Task
Leave the images out and repeat the data exactly as given.

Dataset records
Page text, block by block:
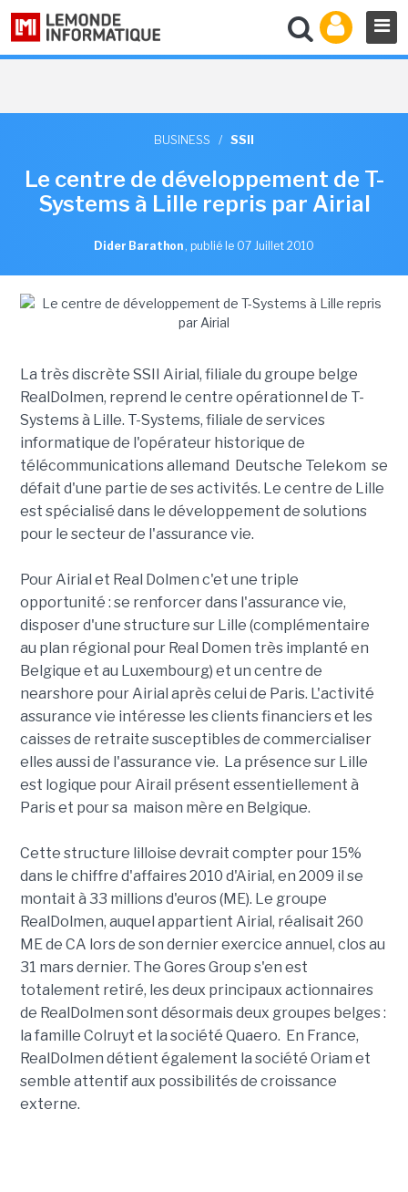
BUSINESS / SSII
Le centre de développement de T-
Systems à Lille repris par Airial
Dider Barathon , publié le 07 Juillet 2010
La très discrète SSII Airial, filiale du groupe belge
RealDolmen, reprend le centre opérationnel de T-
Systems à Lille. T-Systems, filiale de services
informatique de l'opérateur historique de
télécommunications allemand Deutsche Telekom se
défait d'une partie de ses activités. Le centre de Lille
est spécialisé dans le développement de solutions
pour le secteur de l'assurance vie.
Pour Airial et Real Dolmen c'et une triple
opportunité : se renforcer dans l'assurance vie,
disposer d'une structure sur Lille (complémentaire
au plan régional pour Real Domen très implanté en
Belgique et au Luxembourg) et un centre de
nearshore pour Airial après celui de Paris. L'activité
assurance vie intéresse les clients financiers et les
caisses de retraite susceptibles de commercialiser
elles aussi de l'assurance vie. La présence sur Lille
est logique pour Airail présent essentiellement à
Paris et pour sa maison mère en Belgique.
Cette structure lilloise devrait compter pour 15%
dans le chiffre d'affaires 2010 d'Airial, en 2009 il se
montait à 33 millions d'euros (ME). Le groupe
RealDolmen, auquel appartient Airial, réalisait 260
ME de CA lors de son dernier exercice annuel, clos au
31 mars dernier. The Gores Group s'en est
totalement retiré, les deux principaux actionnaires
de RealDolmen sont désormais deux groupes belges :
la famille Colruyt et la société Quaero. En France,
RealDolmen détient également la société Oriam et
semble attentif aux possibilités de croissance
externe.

Solution to the problem
Page text, block by block:
BUSINESS / SSII
Le centre de développement de T-
Systems à Lille repris par Airial
Dider Barathon , publié le 07 Juillet 2010
La très discrète SSII Airial, filiale du groupe belge
RealDolmen, reprend le centre opérationnel de T-
Systems à Lille. T-Systems, filiale de services
informatique de l'opérateur historique de
télécommunications allemand Deutsche Telekom se
défait d'une partie de ses activités. Le centre de Lille
est spécialisé dans le développement de solutions
pour le secteur de l'assurance vie.
Pour Airial et Real Dolmen c'et une triple
opportunité : se renforcer dans l'assurance vie,
disposer d'une structure sur Lille (complémentaire
au plan régional pour Real Domen très implanté en
Belgique et au Luxembourg) et un centre de
nearshore pour Airial après celui de Paris. L'activité
assurance vie intéresse les clients financiers et les
caisses de retraite susceptibles de commercialiser
elles aussi de l'assurance vie. La présence sur Lille
est logique pour Airail présent essentiellement à
Paris et pour sa maison mère en Belgique.
Cette structure lilloise devrait compter pour 15%
dans le chiffre d'affaires 2010 d'Airial, en 2009 il se
montait à 33 millions d'euros (ME). Le groupe
RealDolmen, auquel appartient Airial, réalisait 260
ME de CA lors de son dernier exercice annuel, clos au
31 mars dernier. The Gores Group s'en est
totalement retiré, les deux principaux actionnaires
de RealDolmen sont désormais deux groupes belges :
la famille Colruyt et la société Quaero. En France,
RealDolmen détient également la société Oriam et
semble attentif aux possibilités de croissance
externe.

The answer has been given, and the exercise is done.